(Materials provided begins)
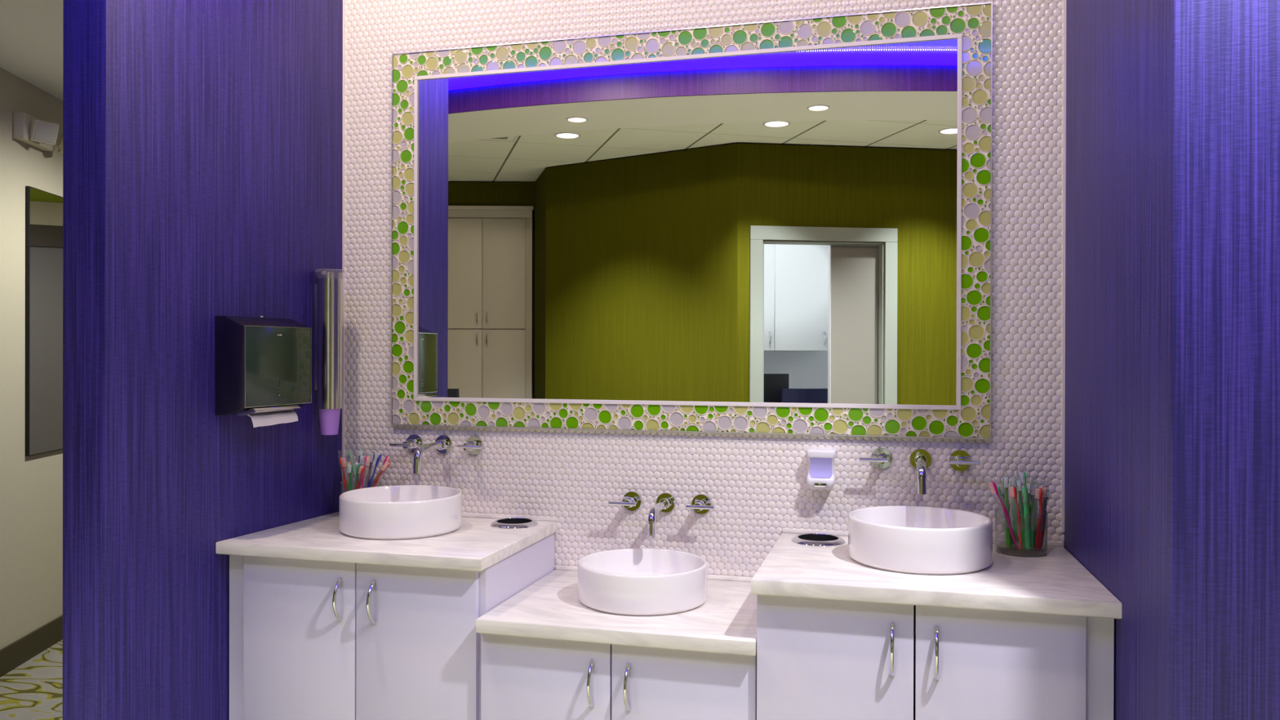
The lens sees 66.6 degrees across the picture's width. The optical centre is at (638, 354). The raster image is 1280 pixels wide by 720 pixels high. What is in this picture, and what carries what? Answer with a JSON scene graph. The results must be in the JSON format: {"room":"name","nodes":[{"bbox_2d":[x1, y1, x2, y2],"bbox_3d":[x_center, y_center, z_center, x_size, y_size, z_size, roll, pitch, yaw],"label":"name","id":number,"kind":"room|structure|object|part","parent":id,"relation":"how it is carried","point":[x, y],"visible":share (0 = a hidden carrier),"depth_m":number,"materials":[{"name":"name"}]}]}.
{"room":"dental office washroom","nodes":[
{"label":"dental office washroom","id":0,"kind":"room"},
{"bbox_2d":[0,66,62,649],"bbox_3d":[-2.902,0.046,4.813,0.186,2.660,3.253,0,0,-6],"label":"wall","id":1,"kind":"structure","parent":0,"point":[31,487],"depth_m":4.34,"materials":[{"name":"beige paint"}]},
{"bbox_2d":[0,614,62,677],"bbox_3d":[-2.800,1.320,4.766,0.012,0.112,3.130,0,0,-6],"label":"baseboard","id":2,"kind":"structure","parent":1,"relation":"attached to","point":[20,651],"depth_m":4.42,"materials":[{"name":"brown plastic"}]},
{"bbox_2d":[13,111,62,154],"bbox_3d":[-2.696,-1.009,4.464,0.142,0.119,0.361,0,0,-6],"label":"emergency light","id":3,"kind":"object","parent":1,"relation":"attached to","point":[28,129],"visible":0.73,"depth_m":4.34,"materials":[{"name":"beige plastic"}]},
{"bbox_2d":[25,186,62,456],"bbox_3d":[-2.786,-0.153,4.694,0.018,1.216,0.620,0,0,-6],"label":"wall mirror","id":4,"kind":"object","parent":1,"relation":"attached to","point":[43,209],"visible":0.64,"depth_m":4.51,"materials":[{"name":"black mirror"}]},
{"bbox_2d":[0,0,62,100],"bbox_3d":[-2.434,-1.403,4.707,3.250,0.340,3.000,0,0,15],"label":"ceiling","id":5,"kind":"structure","parent":0,"point":[31,31],"depth_m":3.83,"materials":[{"name":"white paint"}]},
{"bbox_2d":[0,639,62,719],"bbox_3d":[-0.969,1.419,1.419,7.800,0.060,8.800,0,0,15],"label":"floor","id":6,"kind":"structure","parent":0,"point":[33,690],"depth_m":4.01,"materials":[{"name":"carpet"}]},
{"bbox_2d":[229,533,554,719],"bbox_3d":[-0.727,0.974,2.910,0.792,0.825,0.585,0,0,15],"label":"vanity cabinet","id":7,"kind":"object","parent":6,"relation":"on","point":[309,639],"visible":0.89,"depth_m":2.66,"materials":[{"name":"white laminate"}]},
{"bbox_3d":[-0.943,0.923,2.714,0.353,0.715,0.019,0,0,15],"label":"door","id":8,"kind":"part","parent":7,"relation":"part of","materials":[{"name":"white laminate"}]},
{"bbox_3d":[-0.821,0.669,2.652,0.012,0.116,0.038,0,0,15],"label":"handle","id":9,"kind":"part","parent":7,"relation":"part of","materials":[{"name":"silver metal"}]},
{"bbox_3d":[-0.722,0.669,2.626,0.012,0.116,0.038,0,0,15],"label":"handle","id":10,"kind":"part","parent":7,"relation":"part of","materials":[{"name":"silver metal"}]},
{"bbox_2d":[215,511,556,571],"bbox_3d":[-0.724,0.537,2.915,0.806,0.048,0.580,0,0,15],"label":"countertop","id":11,"kind":"structure","parent":7,"relation":"on","point":[477,545],"depth_m":2.72,"materials":[{"name":"white stone"}]},
{"bbox_2d":[339,479,381,494],"bbox_3d":[-0.903,0.468,3.160,0.131,0.113,0.131,0,0,15],"label":"glass tumbler","id":12,"kind":"object","parent":11,"relation":"on","point":[374,479],"visible":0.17,"depth_m":3.13,"materials":[{"name":"clear glass"}]},
{"bbox_2d":[337,455,348,491],"bbox_3d":[-0.941,0.405,3.131,0.051,0.204,0.027,0,0,-32],"label":"toothbrush","id":13,"kind":"object","parent":12,"relation":"in","point":[343,461],"visible":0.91,"depth_m":3.12,"materials":[{"name":"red plastic"}]},
{"bbox_2d":[344,459,353,484],"bbox_3d":[-0.937,0.419,3.166,0.027,0.180,0.123,0,0,-31],"label":"toothbrush","id":14,"kind":"object","parent":12,"relation":"in","point":[350,460],"visible":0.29,"depth_m":3.18,"materials":[{"name":"green plastic"}]},
{"bbox_2d":[346,460,353,491],"bbox_3d":[-0.928,0.416,3.121,0.023,0.183,0.059,0,0,-24],"label":"toothbrush","id":15,"kind":"object","parent":12,"relation":"in","point":[349,468],"visible":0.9,"depth_m":3.12,"materials":[{"name":"green plastic"}]},
{"bbox_3d":[-0.929,0.426,3.129,0.015,0.164,0.013,11,12,15],"label":"handle","id":16,"kind":"part","parent":15,"relation":"part of","materials":[{"name":"green plastic"}]},
{"bbox_2d":[345,446,355,483],"bbox_3d":[-0.939,0.398,3.207,0.084,0.219,0.020,0,0,34],"label":"toothbrush","id":17,"kind":"object","parent":12,"relation":"in","point":[348,455],"visible":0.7,"depth_m":3.21,"materials":[{"name":"green plastic"}]},
{"bbox_3d":[-0.930,0.411,3.203,0.013,0.199,0.015,-17,-10,13],"label":"handle","id":18,"kind":"part","parent":17,"relation":"part of","materials":[{"name":"green plastic"}]},
{"bbox_2d":[352,460,360,489],"bbox_3d":[-0.914,0.413,3.133,0.027,0.191,0.120,0,0,-40],"label":"toothbrush","id":19,"kind":"object","parent":12,"relation":"in","point":[357,465],"visible":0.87,"depth_m":3.11,"materials":[{"name":"green plastic"}]},
{"bbox_2d":[355,451,364,487],"bbox_3d":[-0.902,0.404,3.141,0.034,0.208,0.057,0,0,-6],"label":"toothbrush","id":20,"kind":"object","parent":12,"relation":"in","point":[361,459],"visible":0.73,"depth_m":3.15,"materials":[{"name":"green plastic"}]},
{"bbox_3d":[-0.905,0.416,3.139,0.013,0.186,0.015,-4,-14,14],"label":"handle","id":21,"kind":"part","parent":20,"relation":"part of","materials":[{"name":"blue plastic"}]},
{"bbox_2d":[354,465,367,489],"bbox_3d":[-0.901,0.418,3.120,0.110,0.180,0.020,0,0,36],"label":"toothbrush","id":22,"kind":"object","parent":12,"relation":"in","point":[362,468],"visible":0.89,"depth_m":3.10,"materials":[{"name":"red plastic"}]},
{"bbox_2d":[358,443,364,488],"bbox_3d":[-0.911,0.396,3.196,0.022,0.222,0.069,0,0,-8],"label":"toothbrush","id":23,"kind":"object","parent":12,"relation":"in","point":[362,453],"visible":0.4,"depth_m":3.20,"materials":[{"name":"green plastic"}]},
{"bbox_2d":[360,453,370,488],"bbox_3d":[-0.879,0.401,3.117,0.043,0.211,0.020,0,0,-2],"label":"toothbrush","id":24,"kind":"object","parent":12,"relation":"in","point":[367,459],"visible":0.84,"depth_m":3.11,"materials":[{"name":"pink plastic"}]},
{"bbox_3d":[-0.884,0.414,3.119,0.013,0.186,0.015,6,-1,15],"label":"handle","id":25,"kind":"part","parent":24,"relation":"part of","materials":[{"name":"pink plastic"}]},
{"bbox_2d":[363,445,376,488],"bbox_3d":[-0.884,0.398,3.174,0.058,0.219,0.035,0,0,26],"label":"toothbrush","id":26,"kind":"object","parent":12,"relation":"in","point":[372,455],"visible":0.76,"depth_m":3.17,"materials":[{"name":"blue plastic"}]},
{"bbox_3d":[-0.885,0.411,3.178,0.015,0.196,0.013,14,4,15],"label":"handle","id":27,"kind":"part","parent":26,"relation":"part of","materials":[{"name":"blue plastic"}]},
{"bbox_2d":[364,450,384,487],"bbox_3d":[-0.857,0.396,3.129,0.111,0.224,0.017,0,0,14],"label":"toothbrush","id":28,"kind":"object","parent":12,"relation":"in","point":[378,456],"visible":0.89,"depth_m":3.12,"materials":[{"name":"blue plastic"}]},
{"bbox_3d":[-0.865,0.412,3.131,0.013,0.207,0.015,25,6,14],"label":"handle","id":29,"kind":"part","parent":28,"relation":"part of","materials":[{"name":"blue plastic"}]},
{"bbox_2d":[370,453,396,487],"bbox_3d":[-0.856,0.412,3.140,0.175,0.196,0.033,0,0,25],"label":"toothbrush","id":30,"kind":"object","parent":12,"relation":"in","point":[387,464],"visible":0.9,"depth_m":3.12,"materials":[{"name":"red plastic"}]},
{"bbox_3d":[-0.863,0.423,3.149,0.015,0.224,0.013,42,17,11],"label":"handle","id":31,"kind":"part","parent":30,"relation":"part of","materials":[{"name":"orange plastic"}]},
{"bbox_2d":[373,450,393,486],"bbox_3d":[-0.844,0.404,3.175,0.103,0.208,0.017,0,0,13],"label":"toothbrush","id":32,"kind":"object","parent":12,"relation":"in","point":[387,458],"visible":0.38,"depth_m":3.16,"materials":[{"name":"pink plastic"}]},
{"bbox_3d":[-0.855,0.416,3.177,0.013,0.196,0.015,24,6,14],"label":"handle","id":33,"kind":"part","parent":32,"relation":"part of","materials":[{"name":"blue plastic"}]},
{"bbox_2d":[338,484,462,539],"bbox_3d":[-0.717,0.471,2.940,0.360,0.109,0.360,0,0,15],"label":"vessel sink","id":34,"kind":"object","parent":11,"relation":"in","point":[401,512],"visible":1,"depth_m":2.80,"materials":[{"name":"white ceramic"}]},
{"bbox_2d":[490,517,537,528],"bbox_3d":[-0.387,0.601,3.030,0.148,0.172,0.148,0,0,15],"label":"chute","id":35,"kind":"object","parent":11,"relation":"in","point":[507,522],"visible":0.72,"depth_m":3.01,"materials":[{"name":"silver metal"}]},
{"bbox_3d":[-0.598,0.924,2.621,0.355,0.715,0.019,0,0,15],"label":"door","id":36,"kind":"part","parent":7,"relation":"part of","materials":[{"name":"white laminate"}]},
{"bbox_2d":[480,633,756,719],"bbox_3d":[0.003,1.053,2.704,0.722,0.670,0.606,0,0,15],"label":"vanity cabinet","id":37,"kind":"object","parent":6,"relation":"on","point":[522,677],"visible":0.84,"depth_m":2.45,"materials":[{"name":"white laminate"}]},
{"bbox_3d":[-0.240,1.003,2.503,0.351,0.560,0.019,0,0,15],"label":"door","id":38,"kind":"part","parent":37,"relation":"part of","materials":[{"name":"white laminate"}]},
{"bbox_3d":[-0.122,0.829,2.443,0.012,0.118,0.038,0,0,15],"label":"handle","id":39,"kind":"part","parent":37,"relation":"part of","materials":[{"name":"silver metal"}]},
{"bbox_2d":[475,564,756,656],"bbox_3d":[0.007,0.693,2.708,0.722,0.051,0.601,0,0,15],"label":"countertop","id":40,"kind":"structure","parent":37,"relation":"on","point":[550,607],"depth_m":2.50,"materials":[{"name":"white stone"}]},
{"bbox_2d":[577,548,707,615],"bbox_3d":[0.010,0.626,2.709,0.360,0.107,0.360,0,0,15],"label":"vessel sink","id":41,"kind":"object","parent":40,"relation":"in","point":[624,581],"visible":1,"depth_m":2.59,"materials":[{"name":"white ceramic"}]},
{"bbox_3d":[-0.030,0.829,2.418,0.012,0.118,0.038,0,0,15],"label":"handle","id":42,"kind":"part","parent":37,"relation":"part of","materials":[{"name":"silver metal"}]},
{"bbox_3d":[0.108,1.004,2.410,0.362,0.560,0.019,0,0,15],"label":"door","id":43,"kind":"part","parent":37,"relation":"part of","materials":[{"name":"white laminate"}]},
{"bbox_2d":[756,595,1114,719],"bbox_3d":[0.732,0.980,2.499,0.788,0.822,0.623,0,0,15],"label":"vanity cabinet","id":44,"kind":"object","parent":6,"relation":"on","point":[817,659],"visible":0.84,"depth_m":2.23,"materials":[{"name":"white laminate"}]},
{"bbox_3d":[0.459,0.929,2.298,0.362,0.712,0.019,0,0,15],"label":"door","id":45,"kind":"part","parent":44,"relation":"part of","materials":[{"name":"white laminate"}]},
{"bbox_3d":[0.581,0.680,2.236,0.012,0.122,0.038,0,0,15],"label":"handle","id":46,"kind":"part","parent":44,"relation":"part of","materials":[{"name":"silver metal"}]},
{"bbox_2d":[751,528,1121,618],"bbox_3d":[0.733,0.543,2.503,0.802,0.051,0.619,0,0,15],"label":"countertop","id":47,"kind":"structure","parent":44,"relation":"on","point":[1055,582],"depth_m":2.28,"materials":[{"name":"white stone"}]},
{"bbox_2d":[791,533,845,546],"bbox_3d":[0.510,0.603,2.773,0.152,0.172,0.152,0,0,15],"label":"chute","id":48,"kind":"object","parent":47,"relation":"in","point":[806,539],"visible":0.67,"depth_m":2.77,"materials":[{"name":"silver metal"}]},
{"bbox_2d":[848,506,992,574],"bbox_3d":[0.723,0.473,2.518,0.358,0.113,0.358,0,0,15],"label":"vessel sink","id":49,"kind":"object","parent":47,"relation":"in","point":[912,540],"visible":1,"depth_m":2.39,"materials":[{"name":"white ceramic"}]},
{"bbox_2d":[995,506,1047,556],"bbox_3d":[1.028,0.474,2.622,0.132,0.113,0.132,0,0,15],"label":"glass tumbler","id":50,"kind":"object","parent":47,"relation":"on","point":[1003,551],"visible":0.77,"depth_m":2.61,"materials":[{"name":"clear glass"}]},
{"bbox_2d":[993,486,1013,544],"bbox_3d":[0.985,0.424,2.648,0.060,0.177,0.019,0,0,26],"label":"toothbrush","id":51,"kind":"object","parent":50,"relation":"in","point":[998,489],"visible":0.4,"depth_m":2.65,"materials":[{"name":"green plastic"}]},
{"bbox_2d":[988,474,1018,547],"bbox_3d":[0.968,0.413,2.602,0.090,0.202,0.019,0,0,5],"label":"toothbrush","id":52,"kind":"object","parent":50,"relation":"in","point":[992,485],"visible":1,"depth_m":2.60,"materials":[{"name":"pink plastic"}]},
{"bbox_2d":[1002,466,1011,546],"bbox_3d":[0.990,0.406,2.625,0.018,0.214,0.047,0,0,5],"label":"toothbrush","id":53,"kind":"object","parent":50,"relation":"in","point":[1008,537],"visible":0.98,"depth_m":2.62,"materials":[{"name":"green plastic"}]},
{"bbox_2d":[999,475,1014,544],"bbox_3d":[1.001,0.422,2.659,0.024,0.182,0.056,0,0,-21],"label":"toothbrush","id":54,"kind":"object","parent":50,"relation":"in","point":[1002,489],"visible":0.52,"depth_m":2.66,"materials":[{"name":"green plastic"}]},
{"bbox_2d":[1010,471,1018,543],"bbox_3d":[1.024,0.412,2.655,0.018,0.201,0.042,0,0,0],"label":"toothbrush","id":55,"kind":"object","parent":50,"relation":"in","point":[1013,481],"visible":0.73,"depth_m":2.65,"materials":[{"name":"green plastic"}]},
{"bbox_2d":[1008,482,1024,549],"bbox_3d":[0.997,0.419,2.578,0.043,0.189,0.018,0,0,3],"label":"toothbrush","id":56,"kind":"object","parent":50,"relation":"in","point":[1013,493],"visible":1,"depth_m":2.57,"materials":[{"name":"red plastic"}]},
{"bbox_3d":[1.003,0.430,2.577,0.013,0.167,0.015,-6,1,15],"label":"handle","id":57,"kind":"part","parent":56,"relation":"part of","materials":[{"name":"red plastic"}]},
{"bbox_2d":[1015,471,1025,547],"bbox_3d":[1.020,0.410,2.606,0.022,0.206,0.049,0,0,-10],"label":"toothbrush","id":58,"kind":"object","parent":50,"relation":"in","point":[1018,483],"visible":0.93,"depth_m":2.60,"materials":[{"name":"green plastic"}]},
{"bbox_3d":[1.028,0.522,2.622,0.132,0.017,0.132,0,0,15],"label":"glass","id":59,"kind":"part","parent":50,"relation":"part of","materials":[{"name":"clear glass"}]},
{"bbox_2d":[1018,462,1030,506],"bbox_3d":[1.051,0.402,2.654,0.032,0.222,0.046,0,0,-44],"label":"toothbrush","id":60,"kind":"object","parent":50,"relation":"in","point":[1023,474],"visible":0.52,"depth_m":2.66,"materials":[{"name":"green plastic"}]},
{"bbox_3d":[1.056,0.415,2.648,0.013,0.197,0.015,-4,-9,14],"label":"handle","id":61,"kind":"part","parent":60,"relation":"part of","materials":[{"name":"green plastic"}]},
{"bbox_2d":[1022,476,1030,549],"bbox_3d":[1.022,0.418,2.575,0.024,0.191,0.031,0,0,-13],"label":"toothbrush","id":62,"kind":"object","parent":50,"relation":"in","point":[1024,490],"visible":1,"depth_m":2.57,"materials":[{"name":"green plastic"}]},
{"bbox_2d":[1025,473,1031,526],"bbox_3d":[1.043,0.415,2.615,0.017,0.196,0.034,1,1,15],"label":"toothbrush","id":63,"kind":"object","parent":50,"relation":"in","point":[1028,484],"visible":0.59,"depth_m":2.61,"materials":[{"name":"green plastic"}]},
{"bbox_2d":[1029,475,1035,546],"bbox_3d":[1.055,0.419,2.613,0.017,0.188,0.044,0,0,22],"label":"toothbrush","id":64,"kind":"object","parent":50,"relation":"in","point":[1032,522],"visible":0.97,"depth_m":2.61,"materials":[{"name":"green plastic"}]},
{"bbox_2d":[1032,475,1038,533],"bbox_3d":[1.065,0.417,2.618,0.017,0.192,0.040,0,0,26],"label":"toothbrush","id":65,"kind":"object","parent":50,"relation":"in","point":[1035,502],"visible":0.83,"depth_m":2.62,"materials":[{"name":"green plastic"}]},
{"bbox_3d":[1.066,0.429,2.622,0.015,0.168,0.013,1,-4,15],"label":"handle","id":66,"kind":"part","parent":65,"relation":"part of","materials":[{"name":"green plastic"}]},
{"bbox_2d":[1031,483,1044,548],"bbox_3d":[1.057,0.421,2.575,0.039,0.185,0.022,0,0,37],"label":"toothbrush","id":67,"kind":"object","parent":50,"relation":"in","point":[1038,492],"visible":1,"depth_m":2.57,"materials":[{"name":"red plastic"}]},
{"bbox_3d":[1.058,0.433,2.576,0.013,0.161,0.015,4,5,15],"label":"handle","id":68,"kind":"part","parent":67,"relation":"part of","materials":[{"name":"red plastic"}]},
{"bbox_2d":[1037,478,1046,547],"bbox_3d":[1.072,0.420,2.589,0.024,0.187,0.032,0,0,-12],"label":"toothbrush","id":69,"kind":"object","parent":50,"relation":"in","point":[1044,493],"visible":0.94,"depth_m":2.59,"materials":[{"name":"red plastic"}]},
{"bbox_2d":[1041,478,1049,546],"bbox_3d":[1.081,0.420,2.602,0.027,0.186,0.034,0,0,-14],"label":"toothbrush","id":70,"kind":"object","parent":50,"relation":"in","point":[1047,486],"visible":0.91,"depth_m":2.60,"materials":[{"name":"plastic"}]},
{"bbox_3d":[0.675,0.681,2.211,0.012,0.122,0.038,0,0,15],"label":"handle","id":71,"kind":"part","parent":44,"relation":"part of","materials":[{"name":"silver metal"}]},
{"bbox_3d":[0.812,0.930,2.203,0.361,0.712,0.019,0,0,15],"label":"door","id":72,"kind":"part","parent":44,"relation":"part of","materials":[{"name":"white laminate"}]},
{"bbox_2d":[62,0,342,719],"bbox_3d":[-0.883,-0.067,4.009,0.178,2.900,3.350,0,0,16],"label":"wall","id":73,"kind":"structure","parent":0,"point":[202,140],"depth_m":2.60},
{"bbox_2d":[214,315,311,416],"bbox_3d":[-1.087,0.028,2.853,0.118,0.289,0.291,0,0,19],"label":"paper towel dispenser","id":74,"kind":"object","parent":73,"relation":"attached to","point":[264,365],"visible":0.98,"depth_m":2.77,"materials":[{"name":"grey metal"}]},
{"bbox_2d":[247,410,297,427],"bbox_3d":[-1.069,0.183,2.827,0.051,0.041,0.190,0,0,19],"label":"paper towel","id":75,"kind":"object","parent":74,"relation":"in","point":[280,417],"visible":0.77,"depth_m":2.81,"materials":[{"name":"white paper"}]},
{"bbox_3d":[-1.047,0.032,2.837,0.004,0.229,0.287,0,0,19],"label":"edge trim","id":76,"kind":"part","parent":74,"relation":"part of","materials":[{"name":"silver metal"}]},
{"bbox_3d":[-1.047,0.032,2.837,0.003,0.227,0.285,0,0,19],"label":"plate","id":77,"kind":"part","parent":74,"relation":"part of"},
{"bbox_2d":[313,268,344,408],"bbox_3d":[-0.998,-0.051,3.143,0.091,0.448,0.096,0,0,-40],"label":"dispenser","id":78,"kind":"object","parent":73,"relation":"attached to","point":[327,293],"visible":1,"depth_m":3.11,"materials":[{"name":"silver metal"}]},
{"bbox_2d":[318,408,340,435],"bbox_3d":[-0.997,0.211,3.142,0.071,0.090,0.071,0,0,19],"label":"paper cup","id":79,"kind":"object","parent":78,"relation":"in","point":[329,419],"visible":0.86,"depth_m":3.12,"materials":[{"name":"purple"}]},
{"bbox_3d":[-0.996,-0.260,3.141,0.091,0.029,0.091,0,0,-40],"label":"lid","id":80,"kind":"part","parent":78,"relation":"part of","materials":[{"name":"silver metal"}]},
{"bbox_2d":[342,0,345,493],"bbox_3d":[-0.995,-0.513,3.286,0.006,1.995,0.007,0,0,15],"label":"trim","id":81,"kind":"structure","parent":73,"relation":"attached to","point":[344,1],"depth_m":3.28,"materials":[{"name":"white"}]},
{"bbox_2d":[344,0,1064,577],"bbox_3d":[0.107,-0.062,3.054,2.258,2.900,0.120,0,0,15],"label":"wall","id":82,"kind":"structure","parent":0,"point":[757,486],"depth_m":2.97,"materials":[{"name":"grey tile"}]},
{"bbox_2d":[389,434,483,473],"bbox_3d":[-0.660,0.314,3.097,0.321,0.104,0.195,0,0,15],"label":"faucet","id":83,"kind":"object","parent":82,"relation":"attached to","point":[414,443],"visible":1,"depth_m":3.15,"materials":[{"name":"silver metal"}]},
{"bbox_3d":[-0.770,0.291,3.155,0.078,0.011,0.011,0,0,15],"label":"lever","id":84,"kind":"part","parent":83,"relation":"part of","materials":[{"name":"silver metal"}]},
{"bbox_3d":[-0.663,0.314,3.098,0.061,0.104,0.195,0,0,15],"label":"spout","id":85,"kind":"part","parent":83,"relation":"part of","materials":[{"name":"silver metal"}]},
{"bbox_3d":[-0.536,0.292,3.092,0.080,0.011,0.011,0,0,15],"label":"lever","id":86,"kind":"part","parent":83,"relation":"part of","materials":[{"name":"silver metal"}]},
{"bbox_2d":[608,491,714,537],"bbox_3d":[0.058,0.475,2.904,0.325,0.104,0.195,0,0,15],"label":"faucet","id":87,"kind":"object","parent":82,"relation":"attached to","point":[701,504],"visible":1,"depth_m":2.96,"materials":[{"name":"silver metal"}]},
{"bbox_3d":[-0.051,0.453,2.962,0.084,0.011,0.011,0,0,15],"label":"lever","id":88,"kind":"part","parent":87,"relation":"part of","materials":[{"name":"silver metal"}]},
{"bbox_3d":[0.059,0.475,2.904,0.061,0.104,0.195,0,0,15],"label":"spout","id":89,"kind":"part","parent":87,"relation":"part of","materials":[{"name":"silver metal"}]},
{"bbox_3d":[0.182,0.453,2.900,0.084,0.011,0.011,0,0,15],"label":"lever","id":90,"kind":"part","parent":87,"relation":"part of","materials":[{"name":"silver metal"}]},
{"bbox_2d":[391,1,992,439],"bbox_3d":[0.088,-0.379,2.989,1.874,1.228,0.020,0,0,15],"label":"framed mirror","id":91,"kind":"object","parent":82,"relation":"attached to","point":[784,226],"visible":1,"depth_m":2.96,"materials":[{"name":"multicoloured tile"}]},
{"bbox_2d":[806,448,835,489],"bbox_3d":[0.532,0.334,2.842,0.081,0.116,0.068,0,0,15],"label":"soap dispenser","id":92,"kind":"object","parent":82,"relation":"attached to","point":[821,474],"visible":1,"depth_m":2.83,"materials":[{"name":"white plastic"}]},
{"bbox_2d":[859,447,980,494],"bbox_3d":[0.779,0.322,2.711,0.326,0.104,0.195,0,0,15],"label":"faucet","id":93,"kind":"object","parent":82,"relation":"attached to","point":[920,460],"visible":1,"depth_m":2.77,"materials":[{"name":"silver metal"}]},
{"bbox_3d":[0.667,0.299,2.769,0.081,0.011,0.011,0,0,15],"label":"lever","id":94,"kind":"part","parent":93,"relation":"part of","materials":[{"name":"silver metal"}]},
{"bbox_3d":[0.784,0.322,2.709,0.061,0.104,0.195,0,0,15],"label":"spout","id":95,"kind":"part","parent":93,"relation":"part of","materials":[{"name":"silver metal"}]},
{"bbox_3d":[0.903,0.299,2.706,0.084,0.011,0.011,0,0,15],"label":"lever","id":96,"kind":"part","parent":93,"relation":"part of","materials":[{"name":"silver metal"}]},
{"bbox_2d":[1061,0,1066,532],"bbox_3d":[1.179,-0.506,2.703,0.007,1.995,0.007,0,0,15],"label":"trim","id":97,"kind":"structure","parent":82,"relation":"attached to","point":[1064,1],"depth_m":2.70,"materials":[{"name":"white"}]},
{"bbox_2d":[1063,0,1279,719],"bbox_3d":[1.970,-0.055,2.054,1.860,2.900,1.084,0,0,15],"label":"wall","id":98,"kind":"structure","parent":0,"point":[1172,424],"depth_m":1.76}
]}
(Materials provided ends)
Your answer should be every line from the material above in which the word "office" appears.

Answer box:
{"room":"dental office washroom","nodes":[
{"label":"dental office washroom","id":0,"kind":"room"},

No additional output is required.